Go through the data and copy each line where the word "pattern" shows up.

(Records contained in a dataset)
==========

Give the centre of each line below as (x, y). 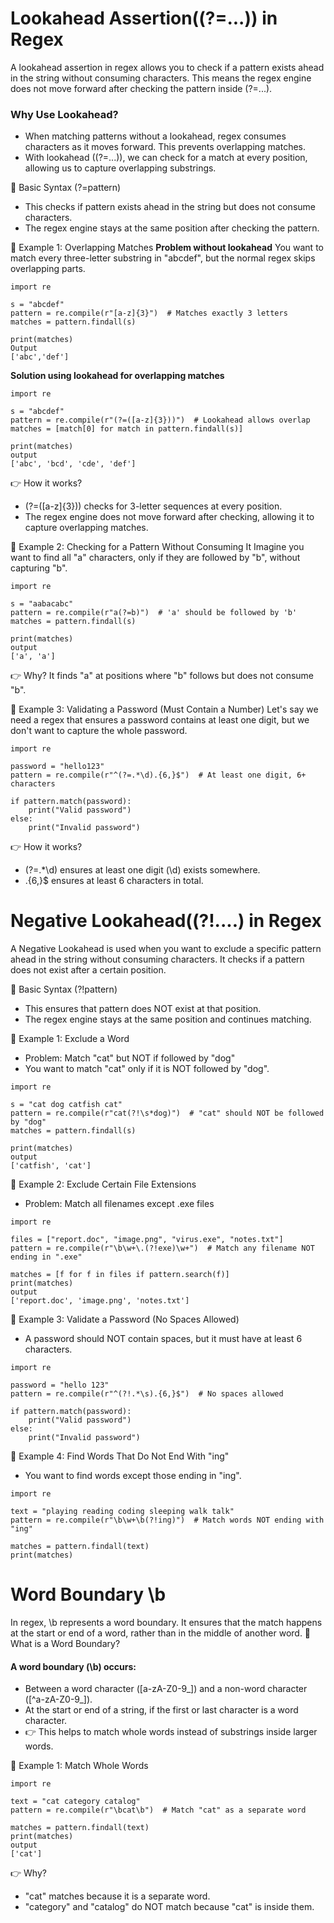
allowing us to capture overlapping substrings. (120, 168)
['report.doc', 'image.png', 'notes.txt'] (100, 1301)
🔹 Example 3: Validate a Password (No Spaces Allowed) (125, 1319)
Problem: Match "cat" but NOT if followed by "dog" (130, 1058)
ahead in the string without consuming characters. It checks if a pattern (157, 959)
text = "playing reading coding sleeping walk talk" (122, 1512)
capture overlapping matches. (86, 528)
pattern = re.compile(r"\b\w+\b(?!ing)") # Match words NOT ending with (167, 1520)

==========

◆ **RESPONSE FOR THIS EXERCISE**
ahead in the string without consuming characters. It checks if a pattern (157, 959)
pattern = re.compile(r"\b\w+\b(?!ing)") # Match words NOT ending with (167, 1520)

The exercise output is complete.